====== Information
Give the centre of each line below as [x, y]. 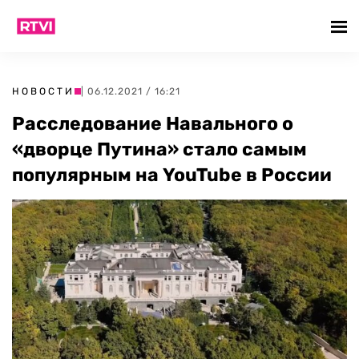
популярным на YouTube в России [172, 175]
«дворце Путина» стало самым [159, 149]
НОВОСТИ [43, 91]
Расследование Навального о [153, 123]
============
What the exercise asks: When you repeat the material, keep every word exact and drop the pictures.

Written response:
Give the centre of each line below as [x, y]. 
популярным на YouTube в России [172, 175]
«дворце Путина» стало самым [159, 149]
НОВОСТИ [43, 91]
Расследование Навального о [153, 123]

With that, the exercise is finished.